George Monbiot writes: In the documentary series which finished on Friday evening, the heiress Tamara Ecclestone set out to prove that she isn’t “a pointless, quite spoilt, really stupid, vacuous, empty human being”. This endeavour was not wholly successful. Channel 5 showed her supervising the refurbishment of her £45m home in London, in which she commissioned a £1m bathtub carved from Mexican crystal, an underground swimming pool complex, her own nightclub, a lift for her Ferrari, a bowling alley with crystal-studded balls and a spa and massage parlour for her five dogs, to save her the trouble of taking them to Harrods to have their hair sprayed and their nails painted. But there was something the series didn’t tell us: how much of this you helped to pay for.

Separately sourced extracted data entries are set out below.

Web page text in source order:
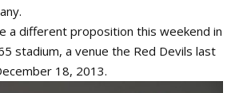
a different proposition this weekend in
stadium, a venue the Red Devils last
18, 2013.
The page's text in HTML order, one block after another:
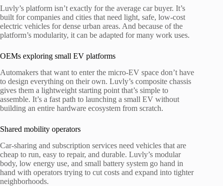
Luvly’s platform isn’t exactly for the average car buyer. It’s
built for companies and cities that need light, safe, low-cost
electric vehicles for dense urban areas. And because of the
platform’s modularity, it can be adapted for many work uses.
OEMs exploring small EV platforms
Automakers that want to enter the micro-EV space don’t have
to design everything on their own. Luvly’s composite chassis
gives them a lightweight starting point that’s simple to
assemble. It’s a fast path to launching a small EV without
building an entire hardware ecosystem from scratch.
Shared mobility operators
Car-sharing and subscription services need vehicles that are
cheap to run, easy to repair, and durable. Luvly’s modular
body, low energy use, and small battery system go hand in
hand with operators trying to cut costs and expand into tighter
neighborhoods.
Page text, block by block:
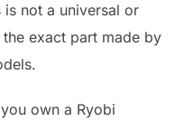
not a universal or
exact part made by
own a Ryobi
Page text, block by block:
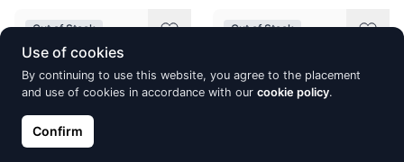
Out of Stock Out of Stock
Use of cookies
By continuing to use this website, you agree to the placement
and use of cookies in accordance with our cookie policy.
Confirm
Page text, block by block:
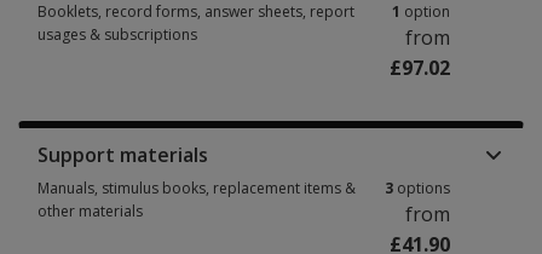
Booklets, record forms, answer sheets, report
usages & subscriptions
1 option
from
£97.02
Support materials
Manuals, stimulus books, replacement items &
other materials
3 options
from
£41.90

In court a fortnight ago, her father, the Formula One boss Bernie Ecclestone, revealed that the fact his family’s offshore trust, Bambino Holdings, was controlled by his ex-wife rather than himself could have saved him “in excess of £2bn” in tax. The name suggests that the trust could have something to do with supporting his daughter’s attempt to follow the teachings of St Francis of Assisi.

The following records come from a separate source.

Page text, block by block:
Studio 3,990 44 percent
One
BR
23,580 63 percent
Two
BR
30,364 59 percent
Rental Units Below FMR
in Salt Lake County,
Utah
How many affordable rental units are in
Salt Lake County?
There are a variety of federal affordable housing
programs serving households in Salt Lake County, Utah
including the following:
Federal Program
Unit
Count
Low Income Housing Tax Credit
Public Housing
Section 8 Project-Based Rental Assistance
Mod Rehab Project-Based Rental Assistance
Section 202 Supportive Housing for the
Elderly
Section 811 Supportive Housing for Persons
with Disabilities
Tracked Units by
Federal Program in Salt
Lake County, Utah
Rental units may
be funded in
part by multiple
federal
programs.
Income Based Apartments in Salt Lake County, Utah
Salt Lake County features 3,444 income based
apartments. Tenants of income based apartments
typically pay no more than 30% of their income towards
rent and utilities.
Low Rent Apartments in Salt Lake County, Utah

Ecclestone has also been adept at making use of the corporate welfare state: the transfer by the government of wealth and power from the rest of us to the 1%. After the mogul made a donation to Labour’s election fund, Tony Blair demanded that F1 be exempted from the European Union’s ban on tobacco sponsorship. The government built a new dual carriageway to the F1 racetrack at Silverstone.
In other countries his business has received massive state subsidies. Russia, for example, has recently agreed to build a circuit for Ecclestone to race his cars, and then charge itself $280m for the privilege of letting him use it. Working in India in 2004, I came across the leaked minutes of a cabinet meeting in which the consultancy McKinsey insisted that the desperately poor state of Andhra Pradesh – where millions die of preventable diseases – cough up between £50m and £75m a year to support F1. The minutes also revealed that the state’s chief minister had lobbied the prime minister of India to exempt Ecclestone’s business from the national ban on tobacco advertising.
Socialism for the rich, capitalism for the poor: that is how our economies work. Those at the bottom are subject to the rigours of the free market. Those at the top are as pampered and protected as Tamara Ecclestone’s dogs.